It's been a rough summer for Assembly Speaker John Pérez. His top legislative priority, a bill to eliminate the city of Vernon, died in the state Senate. He got into an ugly public dispute with Anthony Portantino, a backbencher from his own party, over access to the spending records of the 80 politicians elected to the state Assembly — and misplayed it to the point where he risks losing his own clout.

When Portantino's hometown paper, the Pasadena Star-News, ran an online poll asking if Pérez should resign, 83 percent said yes. It's not going to come to that, unless Pérez continues to make unforced errors. But in brushing up against the limits of his own power, he has damaged his image, maybe for good.

Anthony Portantino is nobody's idea of a firebrand. He's a jowly and genial fellow who often wears a shirt that says “Life Is Good.” When he was on the La Cañada-Flintridge City Council, he was clearly the guy with ambitions.
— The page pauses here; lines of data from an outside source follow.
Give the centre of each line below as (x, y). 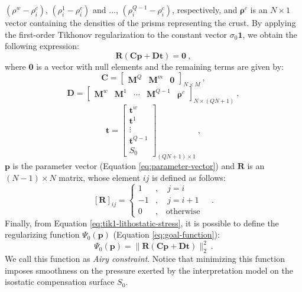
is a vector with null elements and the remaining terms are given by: (160, 66)
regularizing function (42, 234)
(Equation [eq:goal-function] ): (166, 234)
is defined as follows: (189, 177)
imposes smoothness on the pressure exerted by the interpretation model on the (149, 270)
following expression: (42, 46)
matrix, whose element (100, 177)
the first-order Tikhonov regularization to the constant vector (116, 34)
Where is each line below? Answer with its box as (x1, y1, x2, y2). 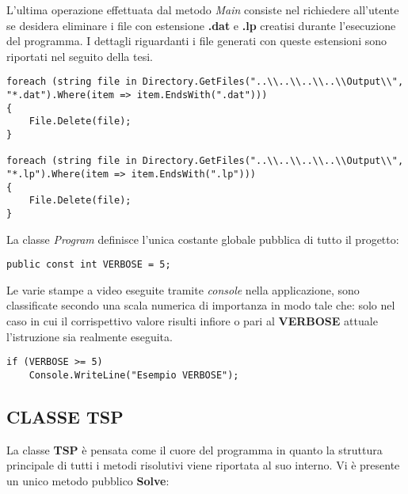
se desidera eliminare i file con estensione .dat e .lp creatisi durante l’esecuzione (6, 17, 396, 33)
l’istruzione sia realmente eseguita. (6, 328, 173, 344)
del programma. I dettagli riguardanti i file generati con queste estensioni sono (6, 32, 387, 49)
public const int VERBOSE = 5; (6, 259, 171, 271)
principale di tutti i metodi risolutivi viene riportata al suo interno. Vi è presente (6, 457, 400, 473)
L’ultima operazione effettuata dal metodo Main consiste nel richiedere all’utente (6, 2, 399, 17)
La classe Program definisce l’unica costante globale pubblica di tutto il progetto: (6, 230, 399, 247)
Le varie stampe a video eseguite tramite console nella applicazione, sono (6, 281, 360, 298)
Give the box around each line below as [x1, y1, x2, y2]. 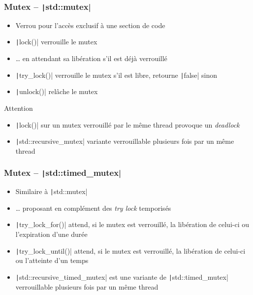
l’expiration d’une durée [15, 229, 88, 239]
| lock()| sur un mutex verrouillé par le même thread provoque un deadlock [15, 119, 240, 130]
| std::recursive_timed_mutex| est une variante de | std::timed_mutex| [15, 271, 228, 282]
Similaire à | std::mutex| [15, 186, 88, 197]
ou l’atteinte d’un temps [15, 255, 89, 265]
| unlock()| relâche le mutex [15, 86, 98, 97]
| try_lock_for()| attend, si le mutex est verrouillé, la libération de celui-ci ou [15, 219, 249, 229]
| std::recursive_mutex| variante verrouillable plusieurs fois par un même [15, 136, 234, 146]
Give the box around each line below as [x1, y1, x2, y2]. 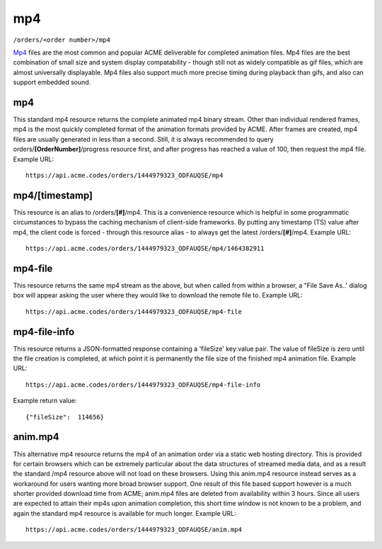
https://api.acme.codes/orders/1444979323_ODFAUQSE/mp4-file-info [25, 380, 261, 389]
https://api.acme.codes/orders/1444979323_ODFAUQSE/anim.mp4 [25, 526, 242, 534]
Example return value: [13, 397, 77, 405]
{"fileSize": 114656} [25, 413, 105, 421]
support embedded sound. [13, 78, 91, 86]
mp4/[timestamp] [13, 189, 93, 201]
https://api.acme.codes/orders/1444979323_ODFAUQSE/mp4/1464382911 [25, 244, 265, 253]
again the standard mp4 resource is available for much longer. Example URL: [13, 509, 236, 517]

He had a tendency to give lofty speeches at meetings on sewers and zoning issues.

After being elected to the Assembly, he ran twice for the powerful job of California Speaker, an honor bestowed by the 52 Democrats and 28 Republican members of the Assembly, but wasn't connected enough to be a top-tier candidate. The second time around, he eventually withdrew and backed Pérez. He hoped he would be rewarded with the chairmanship of the powerful Rules Committee, but that didn't happen.

Portantino and Pérez were never friends, but they were on cordial terms. Portantino began to irk the speaker during last year's budget process, when he objected to Pérez's move to suspend Proposition 98's guarantee for school funding.

In December, Portantino got a call from Pérez.

According to Portantino, the speaker accused him of being “too outspoken.”

Pérez took away his chairmanship of the Revenue and Taxation Committee and removed him from a committee responsible for Santa Anita racetrack, which is in Portantino's district.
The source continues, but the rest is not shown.